## Information supplied
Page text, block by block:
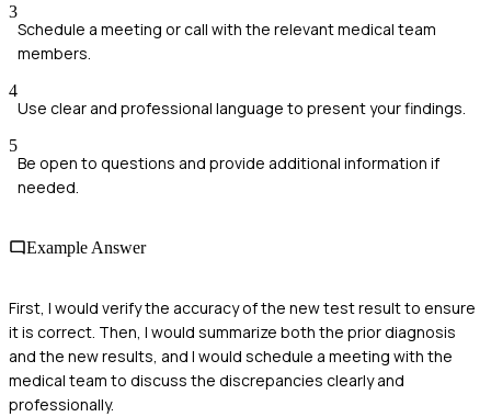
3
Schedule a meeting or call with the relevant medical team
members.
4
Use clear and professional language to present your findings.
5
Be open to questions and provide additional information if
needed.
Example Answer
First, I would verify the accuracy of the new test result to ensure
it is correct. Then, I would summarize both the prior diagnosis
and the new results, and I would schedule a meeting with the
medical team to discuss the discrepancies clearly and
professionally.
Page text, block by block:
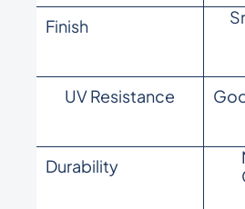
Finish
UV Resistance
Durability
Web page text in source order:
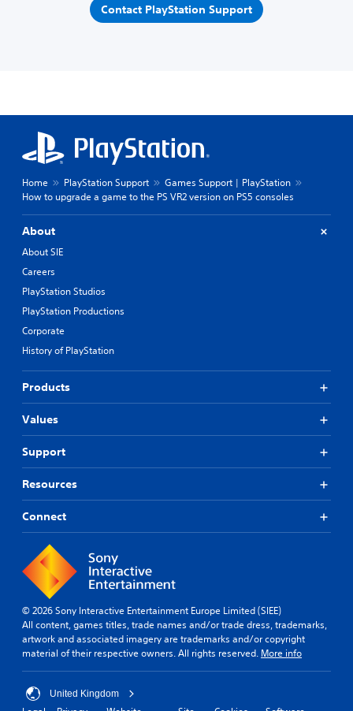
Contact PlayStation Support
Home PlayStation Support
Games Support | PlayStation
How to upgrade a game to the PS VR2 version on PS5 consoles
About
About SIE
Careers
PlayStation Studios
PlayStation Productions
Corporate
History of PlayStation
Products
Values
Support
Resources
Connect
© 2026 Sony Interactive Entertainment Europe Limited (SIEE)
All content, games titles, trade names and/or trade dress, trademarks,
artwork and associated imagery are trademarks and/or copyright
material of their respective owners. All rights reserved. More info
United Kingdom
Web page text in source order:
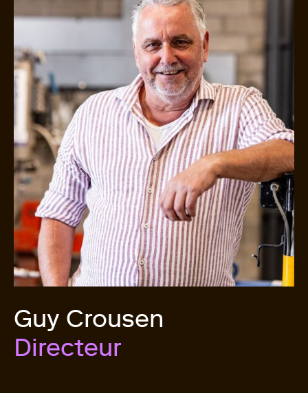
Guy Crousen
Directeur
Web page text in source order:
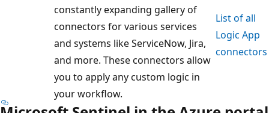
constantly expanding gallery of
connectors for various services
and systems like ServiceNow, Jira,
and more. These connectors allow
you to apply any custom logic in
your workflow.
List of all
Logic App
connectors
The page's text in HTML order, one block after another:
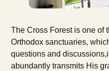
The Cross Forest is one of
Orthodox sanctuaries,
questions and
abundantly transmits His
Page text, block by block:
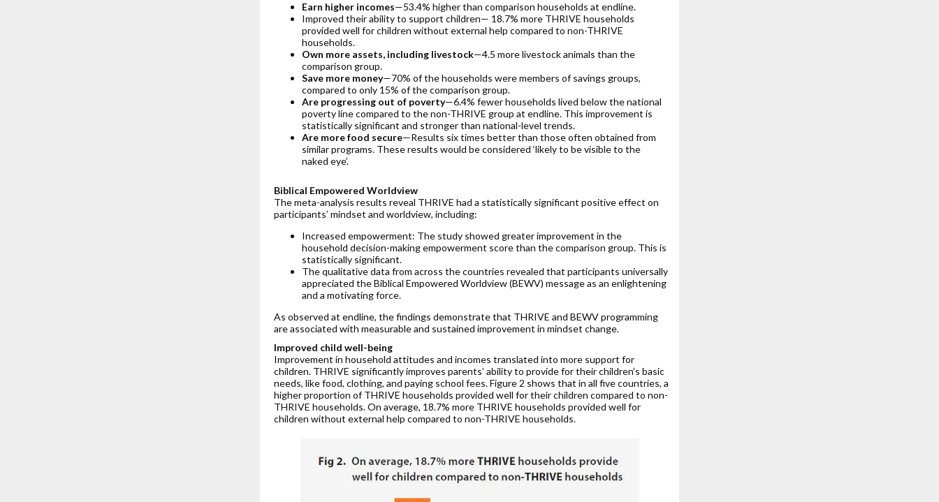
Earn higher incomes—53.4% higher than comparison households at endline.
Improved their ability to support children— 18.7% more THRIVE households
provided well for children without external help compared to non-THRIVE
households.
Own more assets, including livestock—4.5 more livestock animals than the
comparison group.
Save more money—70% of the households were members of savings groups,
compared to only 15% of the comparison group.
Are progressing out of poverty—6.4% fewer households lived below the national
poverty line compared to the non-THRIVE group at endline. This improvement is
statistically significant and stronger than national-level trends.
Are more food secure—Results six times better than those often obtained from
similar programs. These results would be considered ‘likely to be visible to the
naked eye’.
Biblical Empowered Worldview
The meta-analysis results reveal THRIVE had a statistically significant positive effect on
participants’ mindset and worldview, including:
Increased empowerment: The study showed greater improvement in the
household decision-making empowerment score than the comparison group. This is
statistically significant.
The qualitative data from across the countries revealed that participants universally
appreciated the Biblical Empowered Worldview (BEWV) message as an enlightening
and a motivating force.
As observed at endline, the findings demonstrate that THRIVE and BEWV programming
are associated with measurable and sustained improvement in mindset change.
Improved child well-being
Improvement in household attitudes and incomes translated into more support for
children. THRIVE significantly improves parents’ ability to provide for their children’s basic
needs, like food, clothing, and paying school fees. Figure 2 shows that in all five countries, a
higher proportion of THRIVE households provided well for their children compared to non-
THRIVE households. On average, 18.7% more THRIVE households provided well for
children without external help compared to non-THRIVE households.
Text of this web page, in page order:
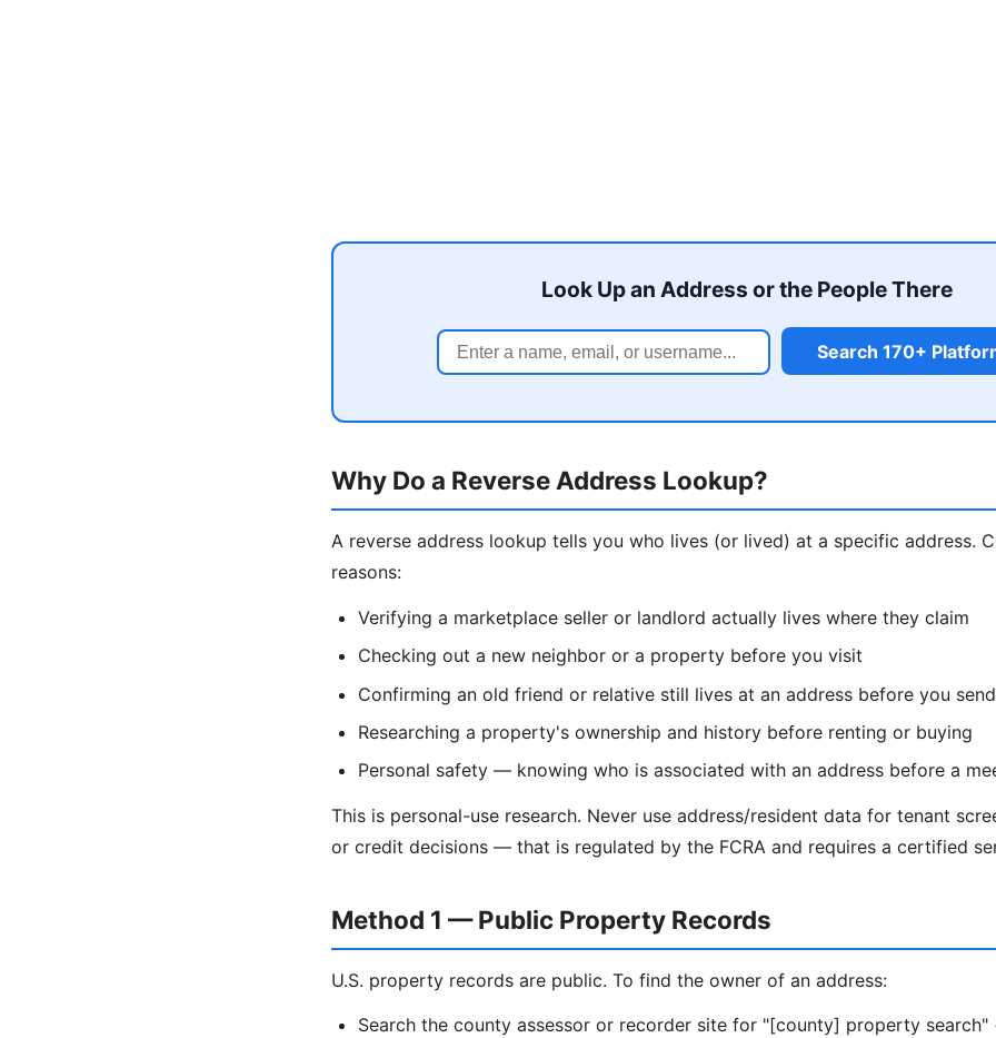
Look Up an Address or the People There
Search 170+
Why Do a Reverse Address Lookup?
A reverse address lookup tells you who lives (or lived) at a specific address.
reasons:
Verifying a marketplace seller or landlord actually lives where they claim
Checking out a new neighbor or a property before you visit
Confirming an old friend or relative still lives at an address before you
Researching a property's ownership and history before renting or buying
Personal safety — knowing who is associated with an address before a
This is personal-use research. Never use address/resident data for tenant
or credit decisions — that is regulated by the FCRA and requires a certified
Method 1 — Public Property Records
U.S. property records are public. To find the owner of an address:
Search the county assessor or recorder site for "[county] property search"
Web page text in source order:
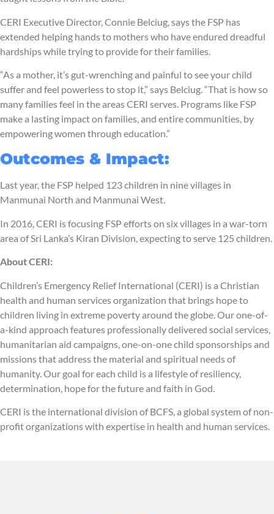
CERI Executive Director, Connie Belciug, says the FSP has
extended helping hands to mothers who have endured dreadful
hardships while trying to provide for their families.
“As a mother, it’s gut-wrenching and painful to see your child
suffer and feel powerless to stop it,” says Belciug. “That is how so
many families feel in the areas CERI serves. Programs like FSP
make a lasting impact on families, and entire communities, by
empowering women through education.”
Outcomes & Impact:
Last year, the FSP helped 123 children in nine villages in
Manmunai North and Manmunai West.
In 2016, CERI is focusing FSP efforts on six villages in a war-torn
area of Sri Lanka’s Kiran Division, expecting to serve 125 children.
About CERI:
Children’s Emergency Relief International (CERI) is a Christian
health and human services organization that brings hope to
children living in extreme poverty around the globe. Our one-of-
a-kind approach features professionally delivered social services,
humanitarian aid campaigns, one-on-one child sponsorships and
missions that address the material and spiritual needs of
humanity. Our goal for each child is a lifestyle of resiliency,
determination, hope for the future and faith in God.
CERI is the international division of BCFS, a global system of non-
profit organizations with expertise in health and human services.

---

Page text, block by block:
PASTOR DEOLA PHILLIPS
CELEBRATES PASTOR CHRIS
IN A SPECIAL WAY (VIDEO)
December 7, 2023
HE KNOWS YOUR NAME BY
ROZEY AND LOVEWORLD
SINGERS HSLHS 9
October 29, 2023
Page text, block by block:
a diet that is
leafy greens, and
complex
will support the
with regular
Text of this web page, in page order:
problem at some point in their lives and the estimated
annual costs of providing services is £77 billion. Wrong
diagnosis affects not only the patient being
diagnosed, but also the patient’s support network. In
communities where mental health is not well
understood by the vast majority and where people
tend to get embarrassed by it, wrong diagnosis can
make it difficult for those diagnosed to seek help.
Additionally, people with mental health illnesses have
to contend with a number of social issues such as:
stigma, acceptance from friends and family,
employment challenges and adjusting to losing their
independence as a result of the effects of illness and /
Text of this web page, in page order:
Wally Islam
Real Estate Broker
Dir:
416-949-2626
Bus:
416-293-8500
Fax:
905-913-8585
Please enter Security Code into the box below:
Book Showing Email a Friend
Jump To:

## Exercise brief
The range runs from the line above containing "In 2016, CERI" to the line containing "missions that address", inclusive. Restate those lines word for word and no others.

## Response to the task
In 2016, CERI is focusing FSP efforts on six villages in a war-torn
area of Sri Lanka’s Kiran Division, expecting to serve 125 children.
About CERI:
Children’s Emergency Relief International (CERI) is a Christian
health and human services organization that brings hope to
children living in extreme poverty around the globe. Our one-of-
a-kind approach features professionally delivered social services,
humanitarian aid campaigns, one-on-one child sponsorships and
missions that address the material and spiritual needs of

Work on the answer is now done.